Things loosen up a little when it’s an individual company puttin’ on the ritz for its employees and potential customers – you’ll often see bold risk-takers from the “new wave” era or something with a little funk or soul instead of the usual middle-America apple pie. It all depends on how hip and/or clueless the person in marketing making the booking decision is. For instance, in 2000 I attended the CTIA Wireless expo in New Orleans. Search as I did for a Meters/Alex Chilton/Preservation Hall Jazz Band party, the best I could do was wrangle an invite to an open-bar, outdoor show sponsored by some now-defunct “wireless web” company. Check out this kick-ass lineup: A Flock of Seagulls, Missing Persons, Berlin, AND the English Beat!! Did I mention it was open bar?? Oh, and to answer the question that I know has leapt to your lips: yep, Flock of Seagulls still employ “the guy with the hair” on keyboards and vocals. He kicked out the space rock jams for a totally underwhelming crowd of about 55 people, and managed to keep from insulting the listless attendees. Another thing about these shows that underlines how pathetic they must be for the performers: they are almost always severely under-attended, and those who are in attendance are usually looking for free drinks and could give a shit about the band (and usually leave early, as I always do). In 2002 I went to CTIA Wireless in Orlando, Florida (party town!!!) and was treated by Ericsson, Swedish makers of wireless telecommunications networking equipment, to an open-bar, open-plate performance by the NEVILLE BROTHERS. Food was great, drinks were free, and they even played a couple of Meters tunes (and, sadly, Aaron Neville’s hit 1980s MOR duet with Linda Ronstadt, which Neville sang in a touching duet with himself). Buzzed, overweight white people shook their khaki-clad rumps to the funky funky beats, and by the time I cleared out of there, I’ll bet maybe 30 people were left in the room. Next month is the big CTIA show in Atlanta – I’ll let you know if I catch a killer Marshall Tucker Band or Atlanta Rhythm Section gig.

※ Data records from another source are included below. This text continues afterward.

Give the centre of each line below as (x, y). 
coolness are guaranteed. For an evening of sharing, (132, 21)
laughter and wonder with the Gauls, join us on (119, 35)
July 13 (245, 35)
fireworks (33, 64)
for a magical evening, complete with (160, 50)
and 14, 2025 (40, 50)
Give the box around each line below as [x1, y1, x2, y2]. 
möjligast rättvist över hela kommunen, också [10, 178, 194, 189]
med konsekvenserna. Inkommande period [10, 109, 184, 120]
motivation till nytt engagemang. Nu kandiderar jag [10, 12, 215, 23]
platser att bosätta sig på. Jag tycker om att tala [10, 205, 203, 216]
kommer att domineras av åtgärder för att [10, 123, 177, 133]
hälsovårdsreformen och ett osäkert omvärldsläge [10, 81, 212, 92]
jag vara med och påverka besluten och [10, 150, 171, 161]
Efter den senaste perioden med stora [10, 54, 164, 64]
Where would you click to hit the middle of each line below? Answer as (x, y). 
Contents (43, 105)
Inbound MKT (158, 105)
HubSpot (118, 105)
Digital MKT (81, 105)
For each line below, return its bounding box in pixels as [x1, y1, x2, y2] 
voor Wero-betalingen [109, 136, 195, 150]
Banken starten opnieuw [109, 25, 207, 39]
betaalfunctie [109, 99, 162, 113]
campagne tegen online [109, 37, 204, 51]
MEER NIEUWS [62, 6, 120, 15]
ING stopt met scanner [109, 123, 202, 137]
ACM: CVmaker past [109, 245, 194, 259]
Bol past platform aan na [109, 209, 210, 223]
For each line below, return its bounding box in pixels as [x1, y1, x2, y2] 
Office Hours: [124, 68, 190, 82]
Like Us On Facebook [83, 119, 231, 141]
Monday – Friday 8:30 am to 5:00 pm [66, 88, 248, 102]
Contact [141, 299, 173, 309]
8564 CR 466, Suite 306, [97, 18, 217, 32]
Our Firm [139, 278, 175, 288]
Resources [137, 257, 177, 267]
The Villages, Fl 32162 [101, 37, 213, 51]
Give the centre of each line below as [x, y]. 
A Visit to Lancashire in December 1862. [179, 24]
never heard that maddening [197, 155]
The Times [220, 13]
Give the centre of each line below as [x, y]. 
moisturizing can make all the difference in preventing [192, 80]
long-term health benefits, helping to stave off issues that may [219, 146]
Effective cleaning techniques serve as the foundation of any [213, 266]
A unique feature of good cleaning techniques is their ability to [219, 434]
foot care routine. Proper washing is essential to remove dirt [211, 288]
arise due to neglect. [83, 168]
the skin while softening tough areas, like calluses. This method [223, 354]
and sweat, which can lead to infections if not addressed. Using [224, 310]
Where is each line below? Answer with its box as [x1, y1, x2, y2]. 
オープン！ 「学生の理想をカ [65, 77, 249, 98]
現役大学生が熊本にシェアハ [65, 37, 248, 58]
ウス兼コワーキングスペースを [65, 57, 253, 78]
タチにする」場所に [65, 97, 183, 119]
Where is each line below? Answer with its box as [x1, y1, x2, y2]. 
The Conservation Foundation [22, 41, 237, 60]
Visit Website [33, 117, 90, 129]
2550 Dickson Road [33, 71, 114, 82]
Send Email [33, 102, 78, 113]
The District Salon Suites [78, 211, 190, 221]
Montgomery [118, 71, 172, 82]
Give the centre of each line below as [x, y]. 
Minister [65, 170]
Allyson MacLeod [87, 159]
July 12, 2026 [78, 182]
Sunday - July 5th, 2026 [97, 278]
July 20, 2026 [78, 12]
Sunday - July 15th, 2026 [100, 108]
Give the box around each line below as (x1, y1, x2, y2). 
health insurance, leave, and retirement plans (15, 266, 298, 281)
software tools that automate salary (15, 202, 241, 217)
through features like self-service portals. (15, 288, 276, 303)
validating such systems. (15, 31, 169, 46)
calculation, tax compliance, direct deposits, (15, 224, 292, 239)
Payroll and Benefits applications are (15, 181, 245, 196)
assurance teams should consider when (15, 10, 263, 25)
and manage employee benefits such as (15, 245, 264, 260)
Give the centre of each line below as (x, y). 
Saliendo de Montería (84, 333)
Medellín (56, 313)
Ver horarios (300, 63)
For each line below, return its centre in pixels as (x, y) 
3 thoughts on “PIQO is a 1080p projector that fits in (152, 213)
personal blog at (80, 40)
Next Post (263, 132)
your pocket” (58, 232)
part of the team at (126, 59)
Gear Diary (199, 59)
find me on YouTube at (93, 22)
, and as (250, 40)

Wednesday, February 18, 2004
VIKI / HAIR POLICE split CD….After using the HAIR POLICE as a sacrificial lamb in a broader rant about the nonsensical noise wing of underground USA a few months back, I was surprised to see Load Records tempt fate by dropping this split CD by VIKI and HAIR POLICE in the mail to our offices. Ah, but those guys know what’s what – their secret weapon is these first five tracks from VIKI, who totally impress with an experimental mash of deep-fried electronics, subtle paeans to early “industrial” champs like SPK, TG and WHITEHOUSE, and distant, down a corridor female vocals that give their work a real creepy but jolting feel. I like it! The standout number is the frothing “No Date”, which’ll remind you of experimentalist 80s freaks like NOH MERCY (“Caucasian Guilt”!!!) and other weird tales from the “I Hate The Pop Group” LP collection. HAIR POLICE? Ridiculous, pointless, formless noise – unlistenable and totally bothersome. I suggest that VIKI disassociate themselves from this crew posthaste and take their carnival of creepy noise theater on the road this year! (UPDATE: Looks like VIKI is just one person. Check out this puff piece on her).

Tuesday, February 17, 2004
ELEGY FOR A CORPORATE BEHEMOTH…..Last week major record-store chain TOWER RECORDS filed for bankruptcy, something that had been prophesied for years given the chain’s terrible financial troubles quarter after quarter. I’m a big proponent of evolve-or-die creative destruction when it comes to business – you either figure out what the fickle public wants in a hurry, or you get out of the way. Tower were done in by a combination of nimble competitors like, Wal-Mart, eBay/, and retail locations like the Virgin Megastores and HMV, as well as oft-cited market and technological forces such as CD-Rs, MP3s and the web in general. Still, while I truly shed no real tears for Tower per se, there’s no denying that their stores have actually played a big role in my musical upbringing and sustenance. I haven’t bought a CD there in years, but I do pause to wonder about the ultimate fate of a select few Tower Records locations that at one point or another, actually meant something to me:

Tower Records, Campbell California : Ground zero for my teenage music obsession, along with the Streetlight used record store about a mile away. When I couldn’t get my parents to drive me to this valhalla, I took a complex series of bus routes on a twice-a-month basis to buy the latest “imports”, fanzines and 45s. See, before there was an Amoeba Music, Tower actually staked out the virgin territory of having by far the biggest selection of music and most discerning buyers in corporate chain-dom. Bored kids in the suburbs like me took what we could get, and this was easily the place to be in early 80s San Jose. This was my temple until I discovered the incredible record stores on & near Telegraph Avenue up in Berkeley – there, the still-massive Tower was only the fourth coolest store, after Rasputin’s, Universal and Leopold’s.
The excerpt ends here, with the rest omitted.